MUNYELI: The challenge is the magnitude of the genocide. It was very deep, It was awful. It was very bad, and you cannot exhaust it. You heal, but then another day you remember another story.

DE SAM LAZARO: It has helped that overall living standards have improved in recent years. And although the government has been criticized for human rights abuses, Rwanda has won praise for sustained economic growth, improved health care, and a bureaucracy largely free of corruption. And Rwandans continue to have enduring religious faith. Rwanda’s churches, so many of them complicit in the genocide, so many of them the very site where massacres occurred, are now playing a key role in the reconciliation that will be essential to rebuilding this country.

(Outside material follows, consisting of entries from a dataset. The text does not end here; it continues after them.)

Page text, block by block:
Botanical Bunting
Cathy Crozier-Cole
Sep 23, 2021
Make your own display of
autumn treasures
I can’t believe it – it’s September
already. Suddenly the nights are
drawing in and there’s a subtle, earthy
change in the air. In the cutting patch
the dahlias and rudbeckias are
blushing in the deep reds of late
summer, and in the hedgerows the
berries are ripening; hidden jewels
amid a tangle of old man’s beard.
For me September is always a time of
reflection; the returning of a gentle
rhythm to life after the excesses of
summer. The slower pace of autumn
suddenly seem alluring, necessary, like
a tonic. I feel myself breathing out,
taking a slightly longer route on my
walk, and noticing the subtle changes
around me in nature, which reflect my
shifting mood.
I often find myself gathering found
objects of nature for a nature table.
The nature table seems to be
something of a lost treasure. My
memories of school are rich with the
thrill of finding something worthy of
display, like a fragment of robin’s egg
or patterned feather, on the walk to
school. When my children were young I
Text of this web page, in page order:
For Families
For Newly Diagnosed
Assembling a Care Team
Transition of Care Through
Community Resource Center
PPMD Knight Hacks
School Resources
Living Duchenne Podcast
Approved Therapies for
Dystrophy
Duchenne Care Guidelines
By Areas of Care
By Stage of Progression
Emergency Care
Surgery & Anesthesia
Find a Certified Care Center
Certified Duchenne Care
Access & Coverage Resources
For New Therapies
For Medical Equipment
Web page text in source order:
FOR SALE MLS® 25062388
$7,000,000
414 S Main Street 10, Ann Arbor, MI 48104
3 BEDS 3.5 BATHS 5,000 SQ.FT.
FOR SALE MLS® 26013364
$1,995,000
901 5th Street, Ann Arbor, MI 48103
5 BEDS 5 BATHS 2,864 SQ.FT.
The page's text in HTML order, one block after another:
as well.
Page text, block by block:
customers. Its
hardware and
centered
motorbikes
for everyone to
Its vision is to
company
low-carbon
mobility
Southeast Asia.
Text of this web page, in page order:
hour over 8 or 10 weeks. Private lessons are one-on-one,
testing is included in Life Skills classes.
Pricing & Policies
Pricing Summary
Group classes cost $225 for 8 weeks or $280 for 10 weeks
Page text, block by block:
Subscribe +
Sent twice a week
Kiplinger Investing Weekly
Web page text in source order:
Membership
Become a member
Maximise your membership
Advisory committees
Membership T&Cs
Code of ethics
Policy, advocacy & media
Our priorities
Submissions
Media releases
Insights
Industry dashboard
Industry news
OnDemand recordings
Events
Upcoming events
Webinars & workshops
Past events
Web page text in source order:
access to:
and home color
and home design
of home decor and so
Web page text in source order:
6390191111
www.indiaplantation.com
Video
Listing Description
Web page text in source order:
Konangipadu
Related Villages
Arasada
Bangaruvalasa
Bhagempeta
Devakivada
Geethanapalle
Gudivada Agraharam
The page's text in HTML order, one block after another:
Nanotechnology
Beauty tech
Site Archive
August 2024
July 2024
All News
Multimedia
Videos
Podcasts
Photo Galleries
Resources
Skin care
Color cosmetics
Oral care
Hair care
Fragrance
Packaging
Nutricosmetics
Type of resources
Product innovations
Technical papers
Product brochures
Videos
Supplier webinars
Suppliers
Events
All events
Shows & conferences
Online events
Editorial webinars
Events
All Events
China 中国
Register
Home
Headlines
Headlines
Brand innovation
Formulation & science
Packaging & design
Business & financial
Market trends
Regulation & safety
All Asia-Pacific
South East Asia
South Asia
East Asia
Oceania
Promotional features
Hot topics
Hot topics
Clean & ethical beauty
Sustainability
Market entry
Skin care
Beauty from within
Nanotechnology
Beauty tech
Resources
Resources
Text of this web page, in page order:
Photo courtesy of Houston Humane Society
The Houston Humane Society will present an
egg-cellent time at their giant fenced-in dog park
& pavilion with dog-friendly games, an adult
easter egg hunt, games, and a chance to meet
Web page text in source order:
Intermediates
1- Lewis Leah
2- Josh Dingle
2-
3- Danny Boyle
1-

For Religion & Ethics NewsWeekly, this is Fred de Sam Lazaro in Nyamata, Rwanda.

Rwanda Genocide: 20 Years Later

In 1994, ethnic tensions in Rwanda culminated in one hundred days of killing, in which nearly one million Tutsi men, women and children were killed by their Hutu neighbors. Now, two decades later in the largely Christian country, many perpetrators are being released from prison and seeking forgiveness from those they traumatized. The Christian charity World Vision has brought together thousands of pairs of victims and assailants in small groups, encouraging restoration through building houses and planting trees for survivors. “I see real reconciliation is taking place, and it’s not fake. It’s genuine,” says Josephine Munyeli, a peace and reconciliation expert for World Vision. “You cannot fake reconciliation. You can’t.”